What is expected: The output has to be the full set of records, reproduced exactly, minus any picture.
[Opening Listed records section]
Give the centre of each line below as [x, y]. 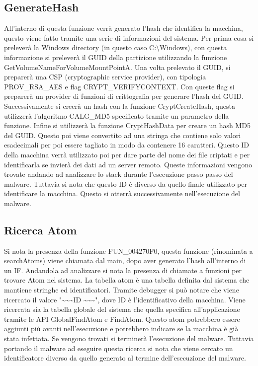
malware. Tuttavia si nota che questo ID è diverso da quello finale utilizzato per [126, 183]
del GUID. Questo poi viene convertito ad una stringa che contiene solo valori [123, 135]
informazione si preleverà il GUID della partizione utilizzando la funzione [116, 57]
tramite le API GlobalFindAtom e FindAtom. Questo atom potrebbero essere [122, 319]
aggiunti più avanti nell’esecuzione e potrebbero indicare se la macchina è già [121, 329]
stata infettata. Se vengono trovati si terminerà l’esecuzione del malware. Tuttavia [129, 338]
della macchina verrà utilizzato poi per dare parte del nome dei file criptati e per [127, 154]
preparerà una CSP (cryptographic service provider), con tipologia [105, 77]
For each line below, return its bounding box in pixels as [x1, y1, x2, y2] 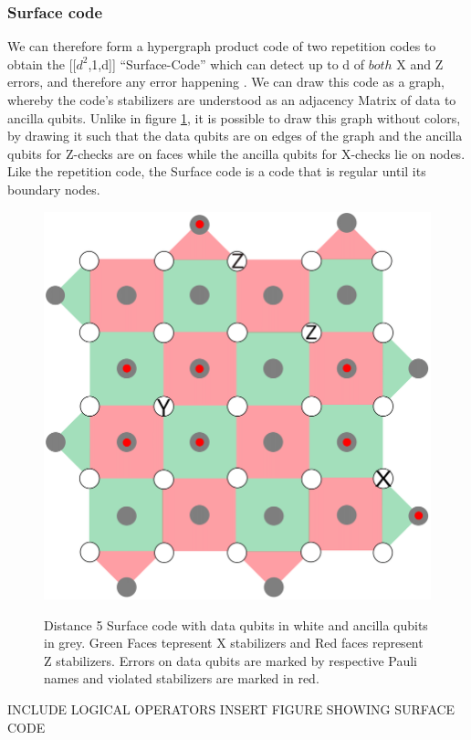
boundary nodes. [7, 179, 100, 198]
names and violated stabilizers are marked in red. [44, 669, 319, 688]
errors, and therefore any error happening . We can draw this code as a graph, [7, 72, 445, 91]
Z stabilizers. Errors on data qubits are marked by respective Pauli [44, 650, 417, 670]
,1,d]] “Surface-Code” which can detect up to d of [88, 54, 365, 73]
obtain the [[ [7, 54, 77, 73]
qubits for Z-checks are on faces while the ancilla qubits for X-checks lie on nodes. [7, 143, 466, 163]
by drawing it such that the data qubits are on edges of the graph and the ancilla [7, 126, 463, 145]
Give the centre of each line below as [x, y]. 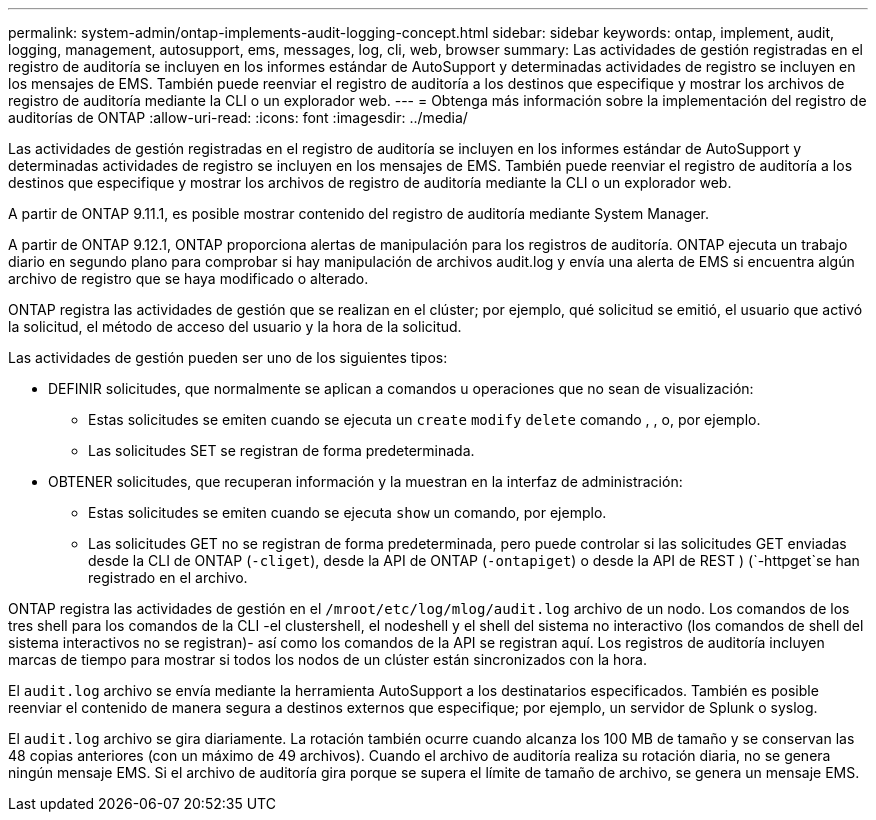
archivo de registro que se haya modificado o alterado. [188, 278]
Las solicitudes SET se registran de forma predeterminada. [281, 450]
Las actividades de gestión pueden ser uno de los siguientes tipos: [228, 357]
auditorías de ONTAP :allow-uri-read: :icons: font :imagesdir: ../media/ [238, 117]
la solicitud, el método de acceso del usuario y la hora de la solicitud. [235, 326]
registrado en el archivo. [168, 577]
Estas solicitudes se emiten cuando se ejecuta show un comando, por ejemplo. [347, 512]
[Closing Listed records section]
Task response:
Give the centre of each line below as [x, y]. 
malware. Tuttavia si nota che questo ID è diverso da quello finale utilizzato per [126, 183]
del GUID. Questo poi viene convertito ad una stringa che contiene solo valori [123, 135]
informazione si preleverà il GUID della partizione utilizzando la funzione [116, 57]
tramite le API GlobalFindAtom e FindAtom. Questo atom potrebbero essere [122, 319]
aggiunti più avanti nell’esecuzione e potrebbero indicare se la macchina è già [121, 329]
stata infettata. Se vengono trovati si terminerà l’esecuzione del malware. Tuttavia [129, 338]
della macchina verrà utilizzato poi per dare parte del nome dei file criptati e per [127, 154]
preparerà una CSP (cryptographic service provider), con tipologia [105, 77]
For each line below, return its bounding box in pixels as [x1, y1, x2, y2] 
boundary nodes. [7, 179, 100, 198]
names and violated stabilizers are marked in red. [44, 669, 319, 688]
errors, and therefore any error happening . We can draw this code as a graph, [7, 72, 445, 91]
Z stabilizers. Errors on data qubits are marked by respective Pauli [44, 650, 417, 670]
,1,d]] “Surface-Code” which can detect up to d of [88, 54, 365, 73]
obtain the [[ [7, 54, 77, 73]
qubits for Z-checks are on faces while the ancilla qubits for X-checks lie on nodes. [7, 143, 466, 163]
by drawing it such that the data qubits are on edges of the graph and the ancilla [7, 126, 463, 145]
Give the centre of each line below as [x, y]. 
archivo de registro que se haya modificado o alterado. [188, 278]
Las solicitudes SET se registran de forma predeterminada. [281, 450]
Las actividades de gestión pueden ser uno de los siguientes tipos: [228, 357]
auditorías de ONTAP :allow-uri-read: :icons: font :imagesdir: ../media/ [238, 117]
la solicitud, el método de acceso del usuario y la hora de la solicitud. [235, 326]
registrado en el archivo. [168, 577]
Estas solicitudes se emiten cuando se ejecuta show un comando, por ejemplo. [347, 512]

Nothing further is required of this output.